= Five Talents =

Charity

Five Talents is a Christian charity that provides savings programs, and financial literacy and business training for those in need in developing countries. They make use of a form of savings-led microfinance. Five Talents' programs serve people regardless of religious background, and they aim to transform lives through economic empowerment, creating long-term solutions to poverty in the developing world.

The organization’s name was inspired by the Parable of the talents or minas from the Bible. The parable illustrates that every human being has dignity and God-given resources that can be used for good. By providing access to financial services and business training, Five Talents empowers the poor to develop and use their resources and talents.

In May 2010 Five Talents was featured on the BBC's monthly television charity appeal program 'Lifeline'. A short film starring Sandi Toksvig was broadcast on BBC1 and explored the impact of Five Talents on the poor in Tanzania.

== Organization ==

Five Talents has offices in Washington, DC, London, and Kenya with partner organizations in nine countries. It was founded at the Lambeth Conference of Anglican Church leaders in 1998 as 'a long term response to help the poor in developing countries based on need not creed'.

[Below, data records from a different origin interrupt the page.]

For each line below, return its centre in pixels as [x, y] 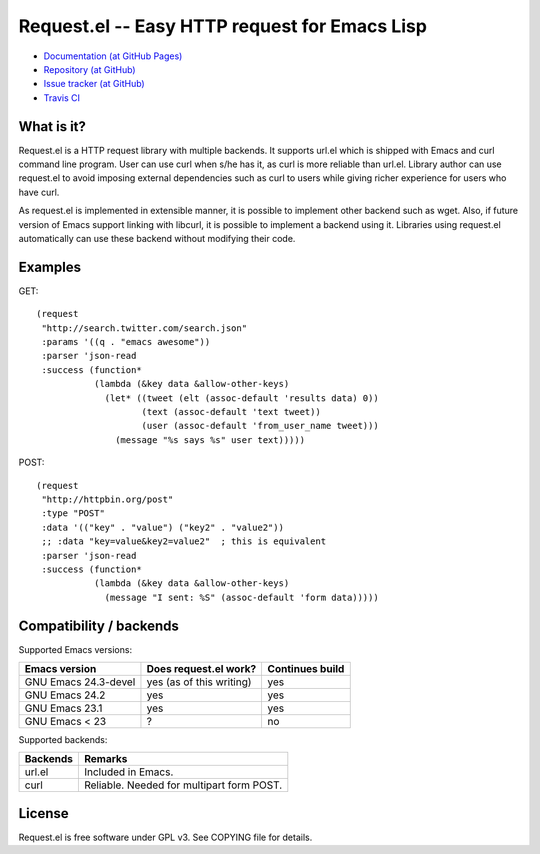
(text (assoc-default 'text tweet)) [231, 411]
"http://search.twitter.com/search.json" [144, 328]
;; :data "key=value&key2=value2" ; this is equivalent [184, 541]
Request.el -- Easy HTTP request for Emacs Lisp [222, 26]
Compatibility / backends [99, 625]
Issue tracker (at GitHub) [94, 84]
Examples [50, 266]
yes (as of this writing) [199, 682]
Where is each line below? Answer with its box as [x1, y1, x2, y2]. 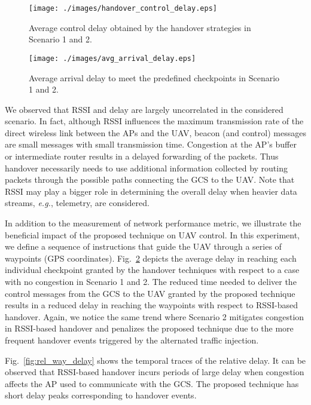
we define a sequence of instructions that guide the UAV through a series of [5, 240, 282, 253]
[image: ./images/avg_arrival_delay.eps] [29, 54, 196, 63]
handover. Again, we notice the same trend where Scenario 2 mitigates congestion [5, 310, 304, 323]
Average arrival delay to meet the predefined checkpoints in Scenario [29, 71, 280, 84]
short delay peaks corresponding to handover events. [5, 389, 197, 401]
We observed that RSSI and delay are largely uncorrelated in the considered [5, 103, 283, 115]
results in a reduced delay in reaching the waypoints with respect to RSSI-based [5, 299, 298, 311]
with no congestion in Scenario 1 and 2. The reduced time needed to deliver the [5, 275, 297, 287]

The patron is the Archbishop of Canterbury, currently Sarah Mullally. Five Talents works alongside churches to help communities develop savings groups, offer financial services, and provide financial literacy and business skills training. Five Talents has partnered with local communities to build community banks and has trained over 200,000 entrepreneurs and helped to develop over 80,000 businesses in 21 developing countries around the world.

Five Talents works in nine developing countries: Burundi, Bolivia, Democratic Republic of Congo, Indonesia, Kenya, Myanmar, South Sudan, Tanzania, and Uganda.

== Awards ==
Five Talents US was named "one of the best" non-profits for by Greater Washington's Catalogue for Philanthropy, According to the Catalogue, "115 reviewers from foundations, corporations, corporate giving programs, giving circles, the philanthropic advisory community, and peer nonprofits, evaluate applicants for distinction, merit, and impact."

Five Talents UK won the 2011 Award from Advocates for International Development (A4ID) for the best Development Partner. This award celebrates the outstanding achievements of legal professionals and the development organisations they have worked with in tackling extreme poverty and meeting the UN’s Millennium Development Goals.

== Group lending model ==

Five Talents operates using a training and savings led group lending model. Members receive training in financial literacy, savings, and business development. They meet on a regular basis, often weekly, and contribute to savings groups. After six months of savings, members can access low interest loans provided to the group as a whole, so if one person has difficulty in repaying, the others in the group will have to cover their repayments. This system aims to reach those who are unable to take out commercial loans due to lack of collateral. The majority of borrowers are women. Loans are paid back within a short period of time and recycled for further business development.